David Rosenberg posts today on unemployment, estimating it going up to 12 – 13%, as measured by U3. It is currently 10.2%. Another rate, more reflective of actual unemployment is U6. It is currently at 17.5%. A third measurement, offered by John Williams at Shadowstats.com, comes in around 22%. (As an aside, Williams is a diligent statistician who has been tracking government statistics for years. He restates them to reflect methodological changes over the years. It is really quite striking the differences between Williams’ figures and “official” statistics in key areas such as unemployment, GDP etc. It is worth taking a look at his site if you are not familiar with it.)

I think Rosenberg will be low in his estimates. He uses the current underemployed and the record-low work week statistic as the basis of his projection. Nothing wrong here. But, in addition to these effects, we have others that will likely come into play. First, the extension of unemployment benefits will produce upward pressure on the unemployment rate as certain people will use the extended benefits to either defer their search or to search harder and longer. Second, I don’t believe the impact of the tax and regulatory framework has been fully comprehended by business. Is healthcare going to pass? In what form? What will this cost per employee? When are taxes going up? Who will bear the brunt of them? These uncertainties have certainly frozen new hiring and investment, but when they become certainties, in whatever form, they will likely have add-on effects. Third, this economy is still going down. It has not yet bottomed.
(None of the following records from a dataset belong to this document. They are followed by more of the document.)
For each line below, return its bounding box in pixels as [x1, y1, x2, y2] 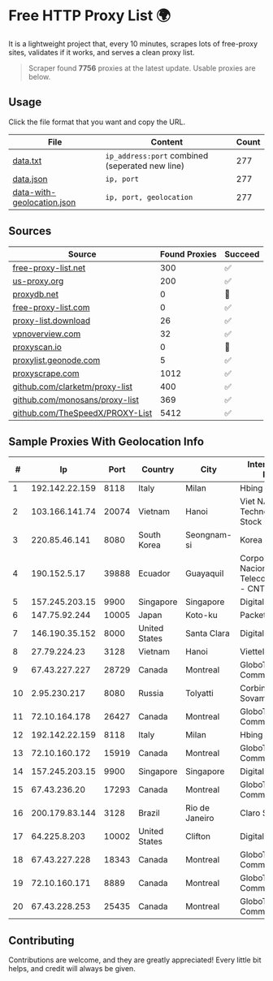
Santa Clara [185, 628, 230, 639]
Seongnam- [185, 529, 232, 541]
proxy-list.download [12, 314, 91, 326]
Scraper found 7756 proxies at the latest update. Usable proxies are [28, 63, 256, 73]
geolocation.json [12, 197, 76, 208]
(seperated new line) [105, 160, 185, 171]
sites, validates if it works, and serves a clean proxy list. [8, 47, 195, 57]
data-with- [12, 186, 57, 197]

Here is Rosenberg’s take, solid as usual:

U.S. UNEMPLOYMENT RATE HEADED FOR 12.0-13.0%

There are serious structural issues undermining the U.S. labour market as companies continue to adjust their order books, production schedules and staffing requirements to a semi-permanently impaired credit backdrop. The bottom line is that the level of credit per unit of GDP is going to be much, much lower in the future than has been the case in the last two decades. While we may be getting close to a bottom in terms of employment, the jobless rate is very likely going to be climbing much further in the future due to the secular dynamics within the labour market.

But in a nutshell, to be calling for a 12.0-13.0% unemployment rate is meaningless except that it is very likely going to be a headline grabber. The most inclusive definition of them all, the U6 measure of the unemployment rate, which includes all forms of unemployed and underemployed, is already at 17.5%. The posted U3 jobless rate that everyone focuses on is at 10.2% (though if it weren’t for the drop in the labour force participation rate, to 65.1% from 66.0% a year ago, the unemployment rate would be testing the post-WWII high of 10.8% right now). The gap between the U6 and the official U3 rate is at a record 7.3 percentage points. Normally this spread is between 3-4 percentage points and ultimately we will see a reversion to the mean, to some unhappy middle where the U6 may be closer to 15.0-16.0% and the posted jobless rate closer to 12%. This will undoubtedly be a major political issue, especially in the context of a mid-term elections and the GOP starting to gain some electoral ground.

Think about it. We haven’t yet hit bottom on employment but that will happen at some point. Employment is not going to zero, of that we can assure you. But when we do start to see the economic clouds part in a more decisive fashion, what are employers likely to do first? Well, naturally they will begin to boost the workweek and just getting back to pre-recession levels would be the same as hiring more than two million people. Then there are the record number of people who got furloughed into part-time work and again, they total over nine million, and these folks are not counted as unemployed even if they are working considerably fewer days than they were before the credit crunch began.

So the business sector has a vast pool of resources to draw from before they start tapping into the ranks of the unemployed or the typical 100,000-125,000 new entrants into the labour force when the economy turns the corner. Hence the unemployment rate is going to very likely be making new highs long after the recession is over — perhaps even years.